● Your task: In the listing below, a line holding "One wrong move" and a line holding "Step 4: Same Day Return to You" mark the range. Retype both exactly, with all lines between them.

● Data records:

+ + + + +

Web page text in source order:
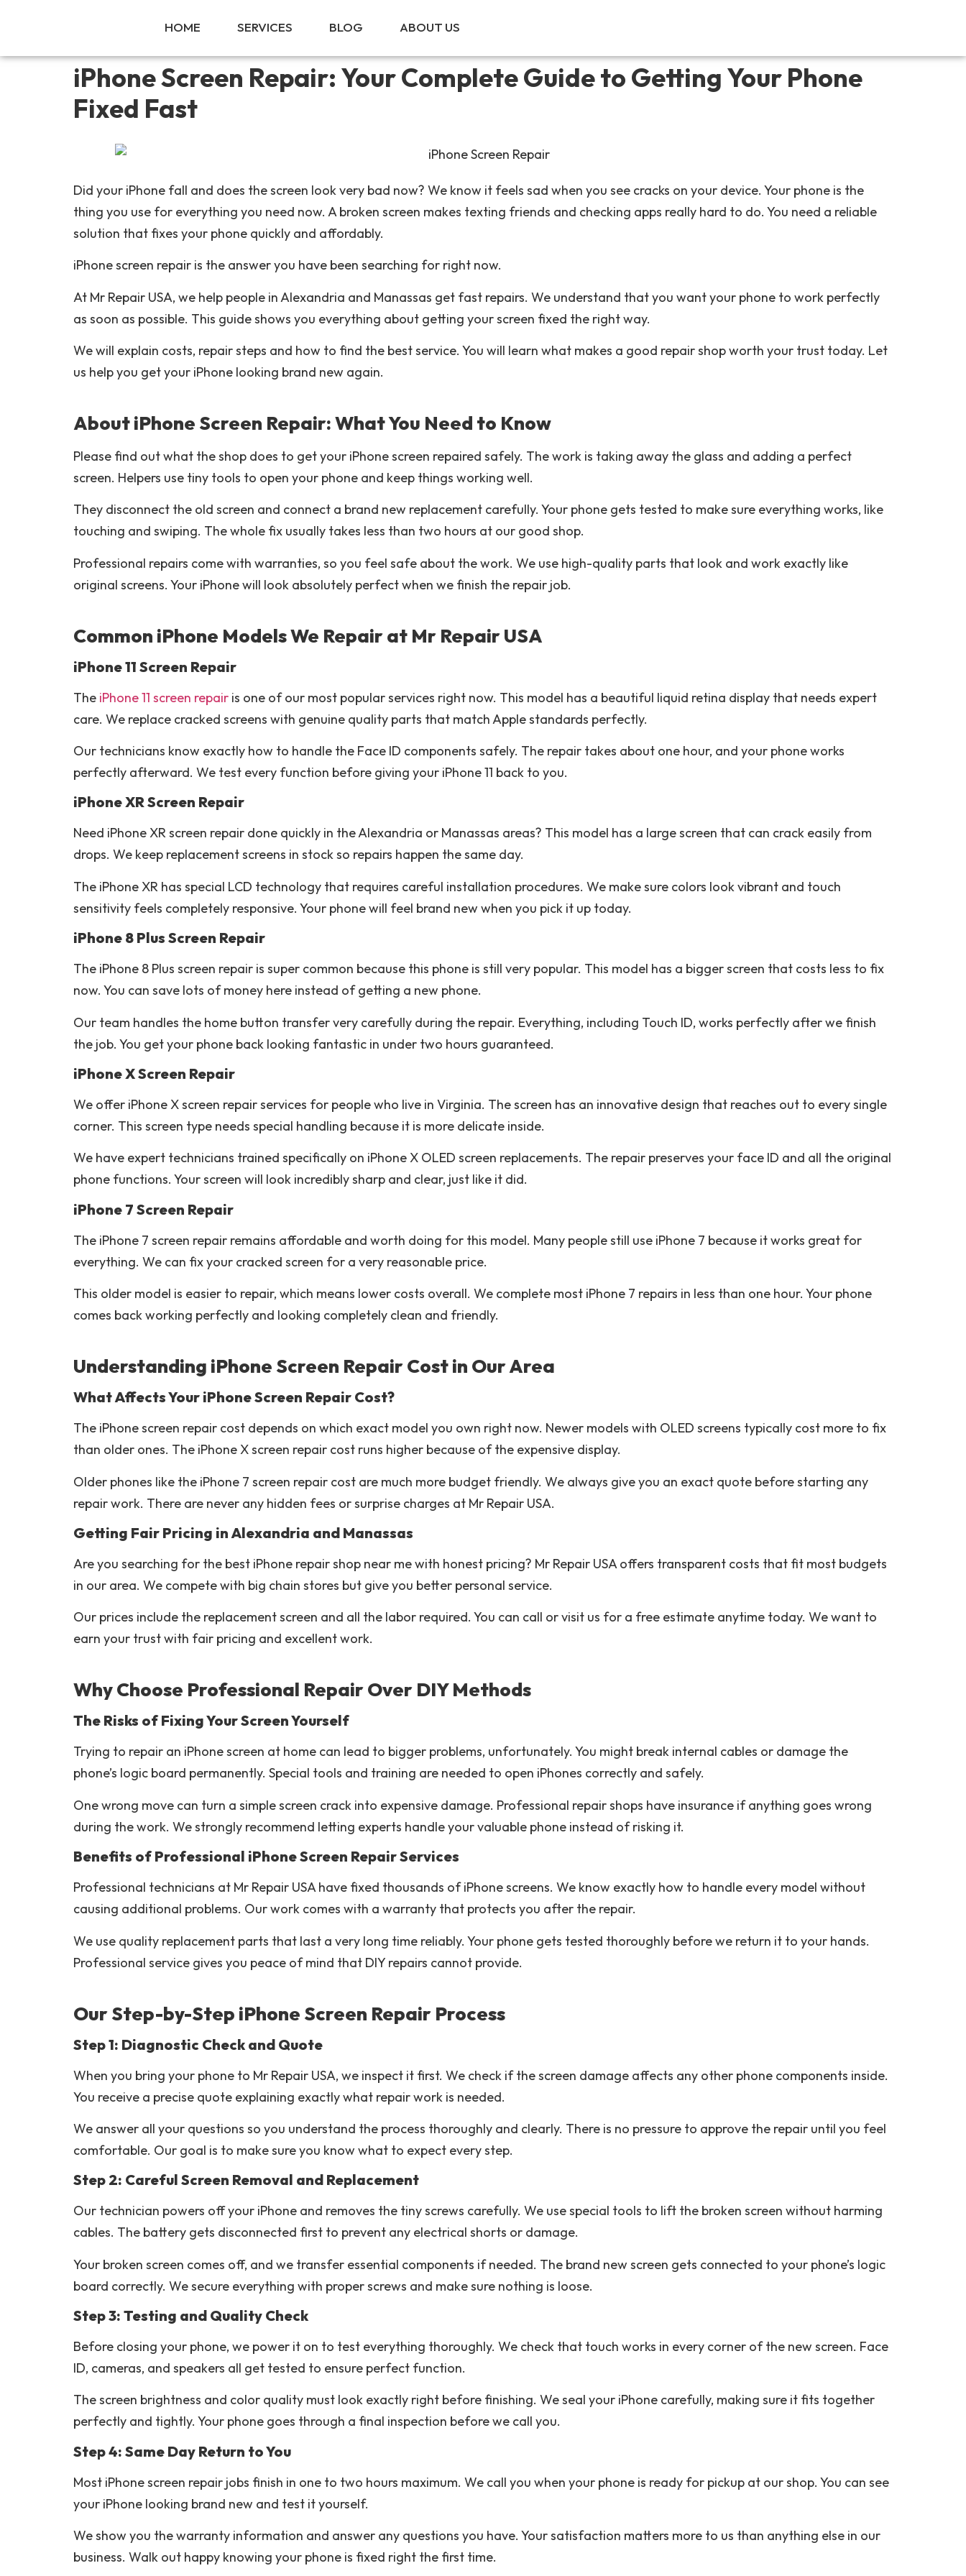
HOME SERVICES BLOG ABOUT US
iPhone Screen Repair: Your Complete Guide to Getting Your Phone
Fixed Fast
Did your iPhone fall and does the screen look very bad now? We know it feels sad when you see cracks on your device. Your phone is the
thing you use for everything you need now. A broken screen makes texting friends and checking apps really hard to do. You need a reliable
solution that fixes your phone quickly and affordably.
iPhone screen repair is the answer you have been searching for right now.
At Mr Repair USA, we help people in Alexandria and Manassas get fast repairs. We understand that you want your phone to work perfectly
as soon as possible. This guide shows you everything about getting your screen fixed the right way.
We will explain costs, repair steps and how to find the best service. You will learn what makes a good repair shop worth your trust today. Let
us help you get your iPhone looking brand new again.
About iPhone Screen Repair: What You Need to Know
Please find out what the shop does to get your iPhone screen repaired safely. The work is taking away the glass and adding a perfect
screen. Helpers use tiny tools to open your phone and keep things working well.
They disconnect the old screen and connect a brand new replacement carefully. Your phone gets tested to make sure everything works, like
touching and swiping. The whole fix usually takes less than two hours at our good shop.
Professional repairs come with warranties, so you feel safe about the work. We use high-quality parts that look and work exactly like
original screens. Your iPhone will look absolutely perfect when we finish the repair job.
Common iPhone Models We Repair at Mr Repair USA
iPhone 11 Screen Repair
The iPhone 11 screen repair is one of our most popular services right now. This model has a beautiful liquid retina display that needs expert
care. We replace cracked screens with genuine quality parts that match Apple standards perfectly.
Our technicians know exactly how to handle the Face ID components safely. The repair takes about one hour, and your phone works
perfectly afterward. We test every function before giving your iPhone 11 back to you.
iPhone XR Screen Repair
Need iPhone XR screen repair done quickly in the Alexandria or Manassas areas? This model has a large screen that can crack easily from
drops. We keep replacement screens in stock so repairs happen the same day.
The iPhone XR has special LCD technology that requires careful installation procedures. We make sure colors look vibrant and touch
sensitivity feels completely responsive. Your phone will feel brand new when you pick it up today.
iPhone 8 Plus Screen Repair
The iPhone 8 Plus screen repair is super common because this phone is still very popular. This model has a bigger screen that costs less to fix
now. You can save lots of money here instead of getting a new phone.
Our team handles the home button transfer very carefully during the repair. Everything, including Touch ID, works perfectly after we finish
the job. You get your phone back looking fantastic in under two hours guaranteed.
iPhone X Screen Repair
We offer iPhone X screen repair services for people who live in Virginia. The screen has an innovative design that reaches out to every single
corner. This screen type needs special handling because it is more delicate inside.
We have expert technicians trained specifically on iPhone X OLED screen replacements. The repair preserves your face ID and all the original
phone functions. Your screen will look incredibly sharp and clear, just like it did.
iPhone 7 Screen Repair
The iPhone 7 screen repair remains affordable and worth doing for this model. Many people still use iPhone 7 because it works great for
everything. We can fix your cracked screen for a very reasonable price.
This older model is easier to repair, which means lower costs overall. We complete most iPhone 7 repairs in less than one hour. Your phone
comes back working perfectly and looking completely clean and friendly.
Understanding iPhone Screen Repair Cost in Our Area
What Affects Your iPhone Screen Repair Cost?
The iPhone screen repair cost depends on which exact model you own right now. Newer models with OLED screens typically cost more to fix
than older ones. The iPhone X screen repair cost runs higher because of the expensive display.
Older phones like the iPhone 7 screen repair cost are much more budget friendly. We always give you an exact quote before starting any
repair work. There are never any hidden fees or surprise charges at Mr Repair USA.
Getting Fair Pricing in Alexandria and Manassas
Are you searching for the best iPhone repair shop near me with honest pricing? Mr Repair USA offers transparent costs that fit most budgets
in our area. We compete with big chain stores but give you better personal service.
Our prices include the replacement screen and all the labor required. You can call or visit us for a free estimate anytime today. We want to
earn your trust with fair pricing and excellent work.
Why Choose Professional Repair Over DIY Methods
The Risks of Fixing Your Screen Yourself
Trying to repair an iPhone screen at home can lead to bigger problems, unfortunately. You might break internal cables or damage the
phone’s logic board permanently. Special tools and training are needed to open iPhones correctly and safely.
One wrong move can turn a simple screen crack into expensive damage. Professional repair shops have insurance if anything goes wrong
during the work. We strongly recommend letting experts handle your valuable phone instead of risking it.
Benefits of Professional iPhone Screen Repair Services
Professional technicians at Mr Repair USA have fixed thousands of iPhone screens. We know exactly how to handle every model without
causing additional problems. Our work comes with a warranty that protects you after the repair.
We use quality replacement parts that last a very long time reliably. Your phone gets tested thoroughly before we return it to your hands.
Professional service gives you peace of mind that DIY repairs cannot provide.
Our Step-by-Step iPhone Screen Repair Process
Step 1: Diagnostic Check and Quote
When you bring your phone to Mr Repair USA, we inspect it first. We check if the screen damage affects any other phone components inside.
You receive a precise quote explaining exactly what repair work is needed.
We answer all your questions so you understand the process thoroughly and clearly. There is no pressure to approve the repair until you feel
comfortable. Our goal is to make sure you know what to expect every step.
Step 2: Careful Screen Removal and Replacement
Our technician powers off your iPhone and removes the tiny screws carefully. We use special tools to lift the broken screen without harming
cables. The battery gets disconnected first to prevent any electrical shorts or damage.
Your broken screen comes off, and we transfer essential components if needed. The brand new screen gets connected to your phone’s logic
board correctly. We secure everything with proper screws and make sure nothing is loose.
Step 3: Testing and Quality Check
Before closing your phone, we power it on to test everything thoroughly. We check that touch works in every corner of the new screen. Face
ID, cameras, and speakers all get tested to ensure perfect function.
The screen brightness and color quality must look exactly right before finishing. We seal your iPhone carefully, making sure it fits together
perfectly and tightly. Your phone goes through a final inspection before we call you.
Step 4: Same Day Return to You
Most iPhone screen repair jobs finish in one to two hours maximum. We call you when your phone is ready for pickup at our shop. You can see
your iPhone looking brand new and test it yourself.
We show you the warranty information and answer any questions you have. Your satisfaction matters more to us than anything else in our
business. Walk out happy knowing your phone is fixed right the first time.

+ + + + +

● Solution:
One wrong move can turn a simple screen crack into expensive damage. Professional repair shops have insurance if anything goes wrong
during the work. We strongly recommend letting experts handle your valuable phone instead of risking it.
Benefits of Professional iPhone Screen Repair Services
Professional technicians at Mr Repair USA have fixed thousands of iPhone screens. We know exactly how to handle every model without
causing additional problems. Our work comes with a warranty that protects you after the repair.
We use quality replacement parts that last a very long time reliably. Your phone gets tested thoroughly before we return it to your hands.
Professional service gives you peace of mind that DIY repairs cannot provide.
Our Step-by-Step iPhone Screen Repair Process
Step 1: Diagnostic Check and Quote
When you bring your phone to Mr Repair USA, we inspect it first. We check if the screen damage affects any other phone components inside.
You receive a precise quote explaining exactly what repair work is needed.
We answer all your questions so you understand the process thoroughly and clearly. There is no pressure to approve the repair until you feel
comfortable. Our goal is to make sure you know what to expect every step.
Step 2: Careful Screen Removal and Replacement
Our technician powers off your iPhone and removes the tiny screws carefully. We use special tools to lift the broken screen without harming
cables. The battery gets disconnected first to prevent any electrical shorts or damage.
Your broken screen comes off, and we transfer essential components if needed. The brand new screen gets connected to your phone’s logic
board correctly. We secure everything with proper screws and make sure nothing is loose.
Step 3: Testing and Quality Check
Before closing your phone, we power it on to test everything thoroughly. We check that touch works in every corner of the new screen. Face
ID, cameras, and speakers all get tested to ensure perfect function.
The screen brightness and color quality must look exactly right before finishing. We seal your iPhone carefully, making sure it fits together
perfectly and tightly. Your phone goes through a final inspection before we call you.
Step 4: Same Day Return to You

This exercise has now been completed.